The increment of the salary and the truth that it was earned made him abort his conditional job of charcoal-making. For one full month now, he has never seized an axe to cut down trees for charcoal and, this has tripled his worry. With 6 girls, two having reached puberty, and two boys, it is not easy for Simon, a rankless SSPDF soldier, to cater for their Christmas and New Year needs.

Even if he had a rank and was not assigned, he would still not cater for their needs. Two boys would accept picking second-hand clothes at Nyakuron market or any other market where aliwara clothes are sold, but the 6 girls may not accept it as they expect to be taken to boutiques for shopping so that when they mingle with other girls, they would say these clothes of ours were bought in boutiques.


Their mother is another big problem for Simon. As her daughters call for a meeting with their father in the morning, she too calls for her meeting at night, raising Simon’s blood pressure to the point of frank hypertension. Simon could bear life with her daughters’ demands, but he could not bear life with his wife’s demands as she insults Simon and threatens to leave if her demands are not met.
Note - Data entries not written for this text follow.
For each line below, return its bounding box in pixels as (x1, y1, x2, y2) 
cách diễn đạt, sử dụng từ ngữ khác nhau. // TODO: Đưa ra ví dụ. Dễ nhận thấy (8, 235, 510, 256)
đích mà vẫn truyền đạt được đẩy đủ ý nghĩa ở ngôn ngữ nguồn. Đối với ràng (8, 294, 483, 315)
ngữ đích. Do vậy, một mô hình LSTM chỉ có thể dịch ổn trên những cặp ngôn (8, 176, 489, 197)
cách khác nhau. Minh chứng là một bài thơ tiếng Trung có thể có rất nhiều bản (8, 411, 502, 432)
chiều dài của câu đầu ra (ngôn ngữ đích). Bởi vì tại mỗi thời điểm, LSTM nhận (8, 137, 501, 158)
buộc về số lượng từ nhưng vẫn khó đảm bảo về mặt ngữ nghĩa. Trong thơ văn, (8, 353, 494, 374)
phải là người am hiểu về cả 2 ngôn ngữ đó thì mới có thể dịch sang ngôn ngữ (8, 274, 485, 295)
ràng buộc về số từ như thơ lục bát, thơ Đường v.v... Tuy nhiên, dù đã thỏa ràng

You know how sharp the mouth of a woman is when it comes to an argument.

In this world of human rights, fighting is never an option unlike our traditional days where one could just pick a whip and the woman could shut up whether she liked it or not. All a man could do these days is to break his leg to meet the demands and cry with one eye later in pubs or otherwise, he becomes wifeless tomorrow.

So, Simon is restless, inquiring from one soldier to another, and one official of the Finance Ministry to another whether or not this month’s salary is going to come out. The only Simon’s option now is to pick his axe once again, go to the forest, and cut down trees for charcoal. The truth is that, even if this month’s salary comes, it would not cater for all his house needs.
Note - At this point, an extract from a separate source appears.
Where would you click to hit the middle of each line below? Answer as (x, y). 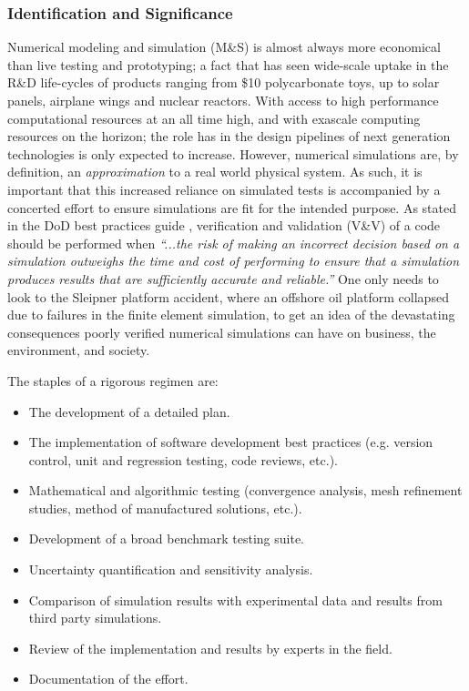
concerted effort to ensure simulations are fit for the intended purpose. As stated (232, 207)
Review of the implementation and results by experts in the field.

Simon tries staying indoors to think of the final thing to do to get out once and for all, but he almost dies of too much thinking. Once he gets out to interact with his colleague soldiers so as to take a breath of fresh air, he would later get the size of demands has increased by twofold, forcing him to stay indoors tomorrow and next tomorrow. It looks like something fishy happens when he leaves the house. Who knows there may be a female neighbour who tights the conn more when Simon steps out?

The government should be informed that the soldiers are in a catch-22 situation, particularly during this Christmas period. How do you expect them to have peace when their children are not studying, do not wear good clothes, and their wives can swear by God’s name that their hair has never been braided in a salon? The salary, though still undeserving, should continue flowing to allow them to have some peace in their own houses.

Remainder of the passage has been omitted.